## EXERCISE GOAL
Check every line of the material below for the string "Financial", and return the ones that have it.

## MATERIAL PROVIDED
»»

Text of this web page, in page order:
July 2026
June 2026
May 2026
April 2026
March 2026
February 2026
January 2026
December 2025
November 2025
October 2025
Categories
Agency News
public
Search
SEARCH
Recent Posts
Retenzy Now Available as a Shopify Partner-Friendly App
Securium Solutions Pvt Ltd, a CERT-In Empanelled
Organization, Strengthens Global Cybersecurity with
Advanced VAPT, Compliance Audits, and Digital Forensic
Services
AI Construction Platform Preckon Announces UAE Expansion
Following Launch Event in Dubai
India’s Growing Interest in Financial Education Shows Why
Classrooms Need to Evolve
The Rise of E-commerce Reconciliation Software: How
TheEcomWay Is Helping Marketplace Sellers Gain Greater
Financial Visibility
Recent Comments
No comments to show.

««

## RESULT FOR THIS EXERCISE
India’s Growing Interest in Financial Education Shows Why
Financial Visibility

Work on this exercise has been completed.